OnlineJun 10, 2025

Women on the Verge: Five Museums in Maine Showcase Nicole Wittenberg and Ann Craven

Exhibitions by the two mid-career artists embody a new spirit of collaboration among Maine art institutions. Together, their work tells a vivid story about differing approaches to capturing the passage of time.

Feature by Jorge S. Arango

Installation view, Nicole Wittenberg, “A Sailboat in the Moonlight,” Ogunquit Museum of American Art, 2025. Photon by Annabelle Collette. Courtesy of Ogunquit Museum of American Art.

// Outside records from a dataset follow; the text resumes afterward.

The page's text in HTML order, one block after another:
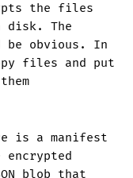
the files
The
obvious. In
files and put
is a manifest
blob that
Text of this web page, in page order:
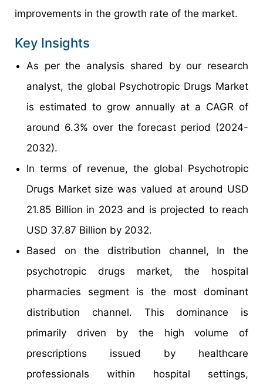
improvements in the growth rate of the market.
Key Insights
As per the analysis shared by our research
analyst, the global Psychotropic Drugs Market
is estimated to grow annually at a CAGR of
around 6.3% over the forecast period (2024-
2032).
In terms of revenue, the global Psychotropic
Drugs Market size was valued at around USD
21.85 Billion in 2023 and is projected to reach
USD 37.87 Billion by 2032.
Based on the distribution channel, In the
psychotropic drugs market, the hospital
pharmacies segment is the most dominant
distribution channel. This dominance is
primarily driven by the high volume of
prescriptions issued by healthcare
professionals within hospital settings,
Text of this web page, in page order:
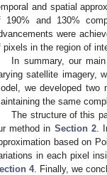
and spatial
190% and 130%
were
pixels in the region of
In summary, our
satellite imagery,
we developed two
the same
The structure of this
method in Section 2.
based on
in each pixel
4. Finally, we
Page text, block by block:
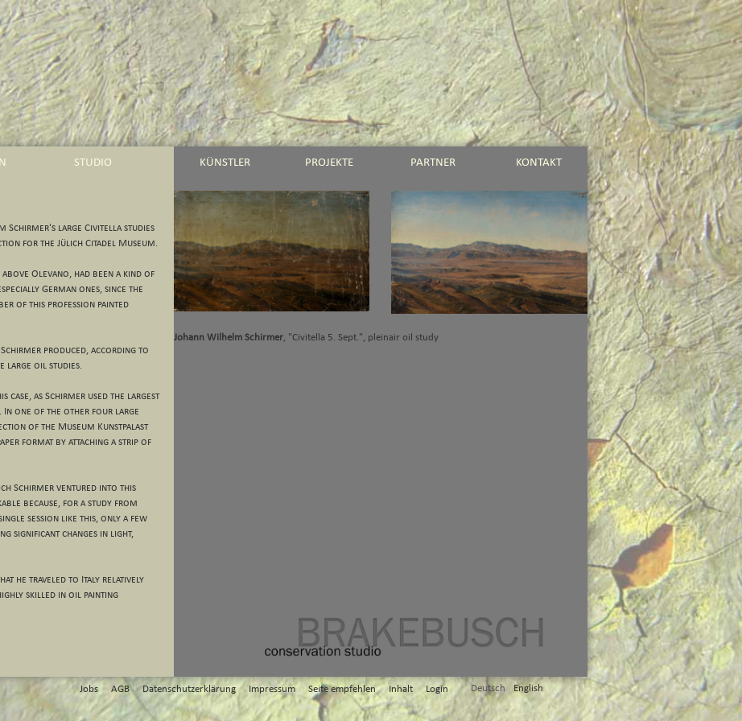
STUDIO KÜNSTLER PROJEKTE PARTNER KONTAKT
Schirmer's large Civitella studies
for the Jülich Citadel Museum.
Olevano, had been a kind of
German ones, since the
of this profession painted
produced, according to
large oil studies.
case, as Schirmer used the largest
In one of the other four large
of the Museum Kunstpalast
format by attaching a strip of
Schirmer ventured into this
because, for a study from
session like this, only a few
significant changes in light,
he traveled to Italy relatively
skilled in oil painting
Johann Wilhelm Schirmer, "Civitella 5. Sept.", pleinair oil study
Jobs AGB Datenschutzerklärung Impressum Seite empfehlen Inhalt Login English
Deutsch
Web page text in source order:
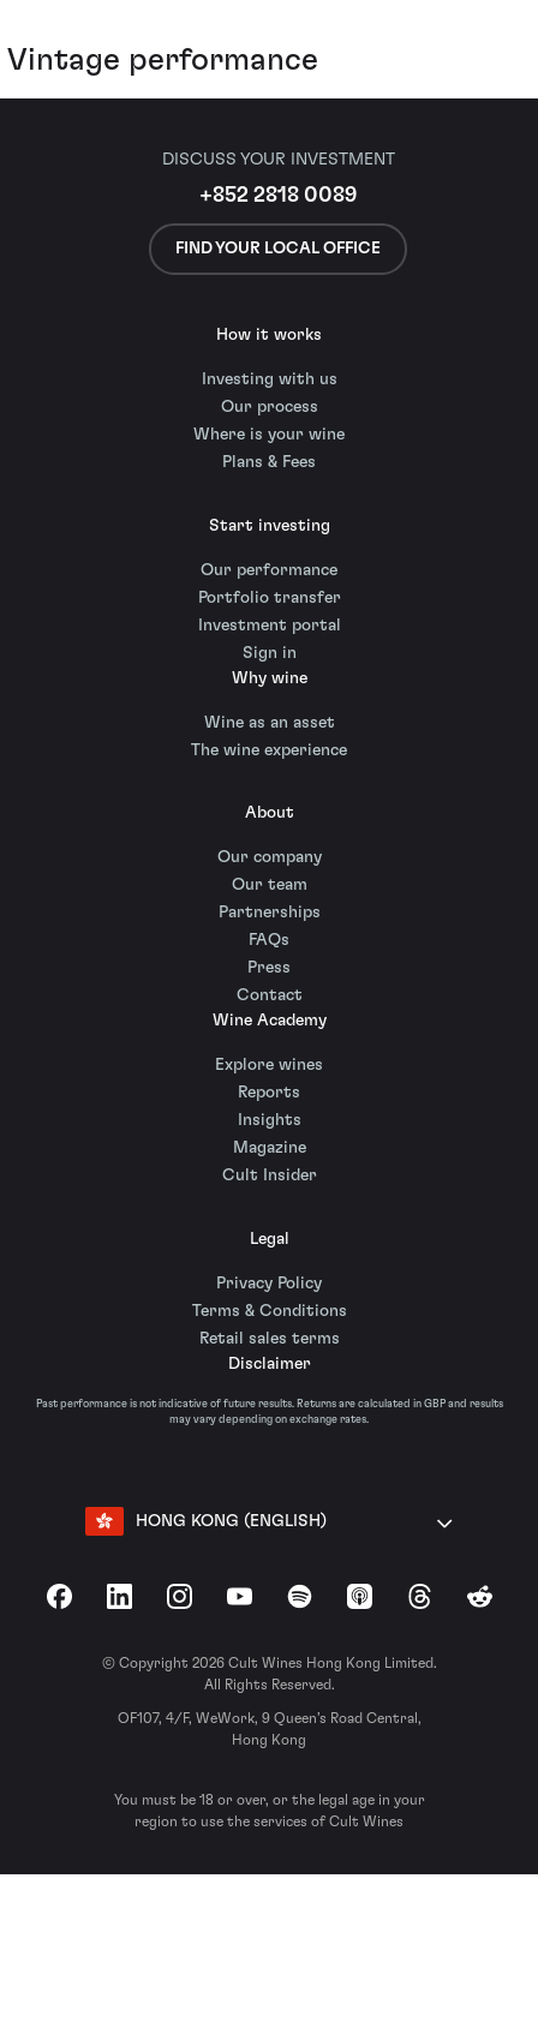
Vintage performance
DISCUSS YOUR INVESTMENT
+852 2818 0089
FIND YOUR LOCAL OFFICE
How it works
Investing with us
Our process
Where is your wine
Plans & Fees
Start investing
Our performance
Portfolio transfer
Investment portal
Sign in
Why wine
Wine as an asset
The wine experience
About
Our company
Our team
Partnerships
FAQs
Press
Contact
Wine Academy
Explore wines
Reports
Insights
Magazine
Cult Insider
Legal
Privacy Policy
Terms & Conditions
Retail sales terms
Disclaimer
Past performance is not indicative of future results. Returns are calculated in GBP and results
may vary depending on exchange rates.
HONG KONG (ENGLISH)
FacebookLinkedInInstagramYouTubeSpotify Apple Podcasts
ThreadsReddit
© Copyright 2026 Cult Wines Hong Kong Limited.
All Rights Reserved.
OF107, 4/F, WeWork, 9 Queen’s Road Central,
Hong Kong
You must be 18 or over, or the legal age in your
region to use the services of Cult Wines
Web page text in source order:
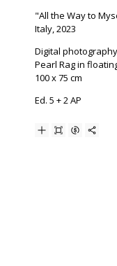
"All the Way to
Italy, 2023
Digital
Pearl Rag in
100 x 75 cm
Ed. 5 + 2 AP

Between the two, Nicole Wittenberg and Ann Craven have exhibitions at five prominent Maine museums this summer, exemplifying a new cross-institutional spirit of collaboration that began in 2023 with three shows devoted to the nonagenarian painter Alison Hildreth. Wittenberg is the subject of a partnership between the Ogunquit Museum of American Art (OMAA) and the Center for Maine Contemporary Art (CMCA) in Rockland. (There’s a third Wittenberg exhibition at La Fondation Le Corbusier’s Maison La Roche in Paris.) Craven—who is well known for opening the doors of her renovated Thomaston church space to her New York gallery, Karma, for summer exhibitions—has work on display at the Farnsworth Art Museum in Rockland, Bowdoin College Museum of Art in Brunswick, and a four-painting “pop-up” at the Portland Museum of Art.

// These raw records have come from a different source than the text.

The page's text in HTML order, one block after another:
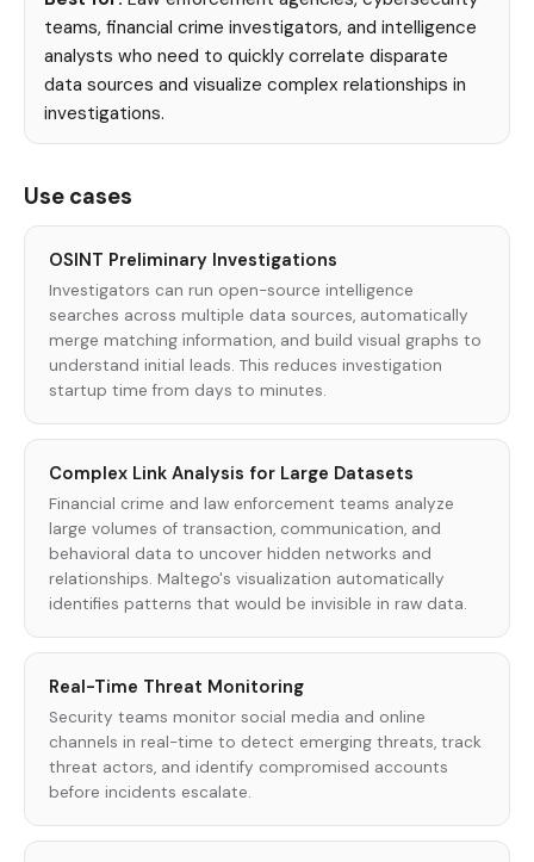
teams, financial crime investigators, and intelligence
analysts who need to quickly correlate disparate
data sources and visualize complex relationships in
investigations.
Use cases
OSINT Preliminary Investigations
Investigators can run open-source intelligence
searches across multiple data sources, automatically
merge matching information, and build visual graphs to
understand initial leads. This reduces investigation
startup time from days to minutes.
Complex Link Analysis for Large Datasets
Financial crime and law enforcement teams analyze
large volumes of transaction, communication, and
behavioral data to uncover hidden networks and
relationships. Maltego's visualization automatically
identifies patterns that would be invisible in raw data.
Real-Time Threat Monitoring
Security teams monitor social media and online
channels in real-time to detect emerging threats, track
threat actors, and identify compromised accounts
before incidents escalate.
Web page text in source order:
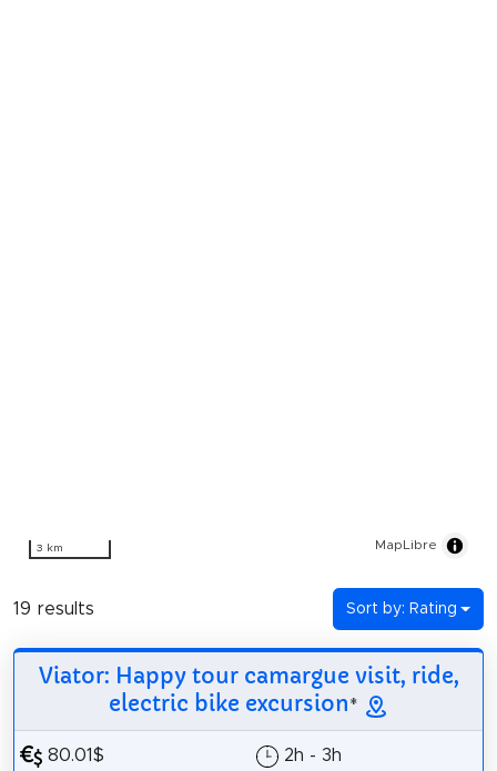
3 km MapLibre
19 results Sort by: Rating
Viator: Happy tour camargue visit, ride,
electric bike excursion*
80.01$
2h - 3h
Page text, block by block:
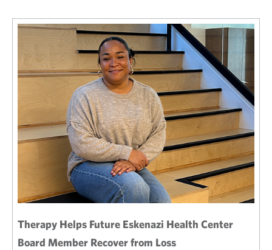
Therapy Helps Future Eskenazi Health Center
Board Member Recover from Loss

Both women, who divide their time between New York and Maine, have toiled for years to forge their distinctive styles. Both paint landscapes and moonscapes. And both deploy vivid color palettes with emotive gestural vibrancy. The congruities, however, end there. Wittenberg and Craven have distinctly different temperaments and points of view, and they synthesize very different sets of concerns, personal muses, and creative intentions. The consistency of Wittenberg’s confrontational voice is admirable, and her recent work demands our attention. The fact that she chooses to speak through landscapes and flowers—subjects rarely considered defiant—suggests a new, sly bait-and-switch (initially seductive then subversive) that deepens the complexity of her work. Craven has been practicing her brand of repetition for years. But seeing her work in such breadth more effectively conveys her process as a kind of spiritual mantra that intones profound meaning from the cycles of life and the universe.

Wittenberg shot out of the gate years ago with erotic black-and-white paintings snatched from pornographic films that featured explicit depictions of erections and acts of fellatio. Though the works at the Ogunquit and CMCA are not explicit, she clearly approached them with the same flagrant audacity.

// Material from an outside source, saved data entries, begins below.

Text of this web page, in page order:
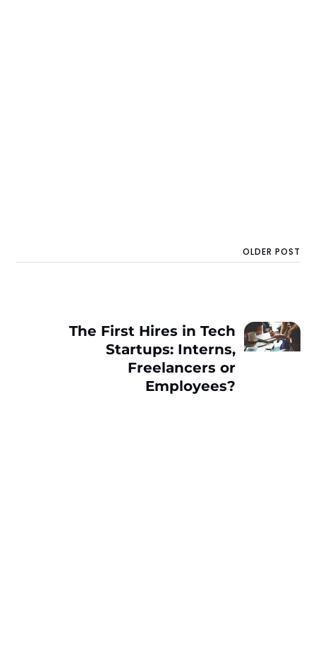
OLDER POST
The First Hires in Tech
Startups: Interns,
Freelancers or
Employees?
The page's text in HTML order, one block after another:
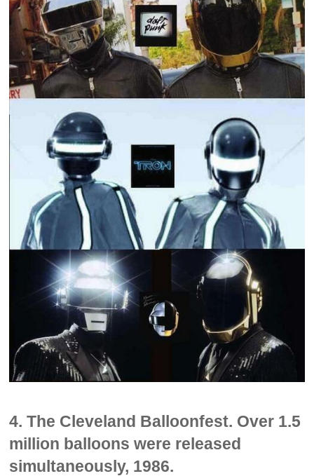
4. The Cleveland Balloonfest. Over 1.5
million balloons were released
simultaneously, 1986.
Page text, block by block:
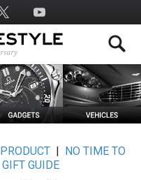
PRODUCT|
NO TIME TO
GIFT GUIDE
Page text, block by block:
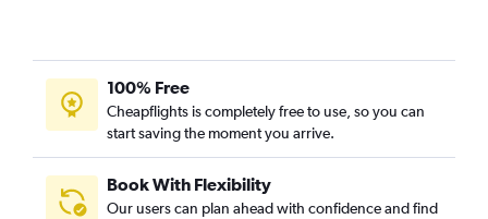
100% Free
Cheapflights is completely free to use, so you can
start saving the moment you arrive.
Book With Flexibility
Our users can plan ahead with confidence and find
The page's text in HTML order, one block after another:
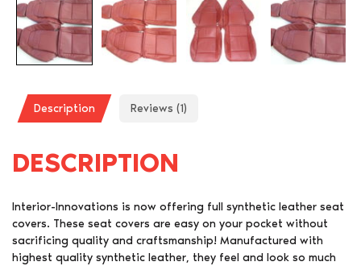
Description Reviews (1)
DESCRIPTION
Interior-Innovations is now offering full synthetic leather seat
covers. These seat covers are easy on your pocket without
sacrificing quality and craftsmanship! Manufactured with
highest quality synthetic leather, they feel and look so much
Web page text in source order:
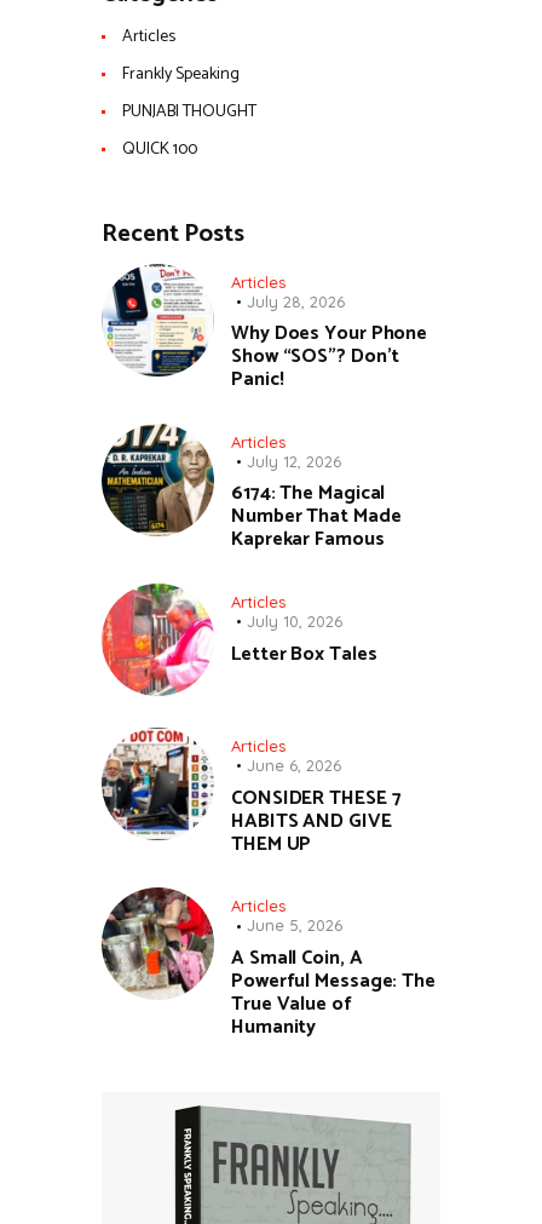
Articles
Frankly Speaking
PUNJABI THOUGHT
QUICK 100
Recent Posts
Articles
July 28, 2026
Why Does Your Phone
Show “SOS”? Don’t
Panic!
Articles
July 12, 2026
6174: The Magical
Number That Made
Kaprekar Famous
Articles
July 10, 2026
Letter Box Tales
Articles
June 6, 2026
CONSIDER THESE 7
HABITS AND GIVE
THEM UP
Articles
June 5, 2026
A Small Coin, A
Powerful Message: The
True Value of
Humanity
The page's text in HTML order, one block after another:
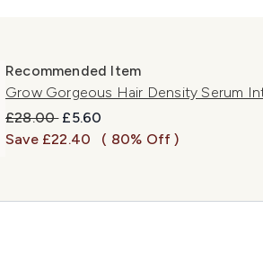
Recommended Item
Grow Gorgeous Hair Density Serum
Recommended Retail Price:
£28.00 Current price:
£5.60
Save £22.40
( 80% Off )
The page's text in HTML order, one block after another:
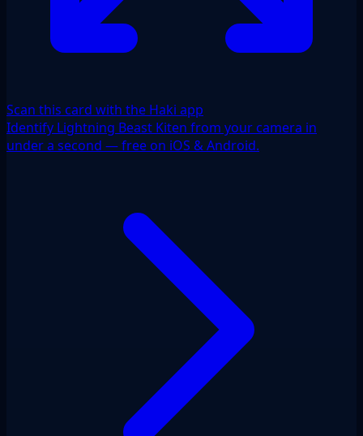
Scan this card with the Haki app
Identify Lightning Beast Kiten from your camera in
under a second — free on iOS & Android.

(left) Nicole Wittenberg, Glen Cove 3, 2022. (right) Nicole Wittenberg, Broken Moon Study, 2023. Both oil on canvas. Installation view, Nicole Wittenberg, “A Sailboat in the Moonlight,” Ogunquit Museum of American Art, 2025. Photon by Annabelle Collette. Courtesy of Ogunquit Museum of American Art.

OMAA presents pastels, large-scale landscapes, and nocturnes, while the CMCA offers enormous new canvases of flowers specifically scaled to its cavernous main gallery. OMAA’s works respond to the architecture and view, and the way that view transitions from Perkins Cove to coastal woodland. They also embody Wittenberg’s interest in landscape design (she admires the work of American landscape architect Beatrix Farrand, British garden designer Gertrude Jekyll, and architect Sir Edwin Lutyens). One OMAA gallery is lined with pastels, among them studies for large-scale paintings that currently hang in the central gallery.

The transition from quickly rendered pastel to painted canvas presented Wittenberg with an intriguing challenge. The white surface she usually started with “didn’t live up to the high chroma of the pastels,” she recalled during a visit to her summer studio in Camden. 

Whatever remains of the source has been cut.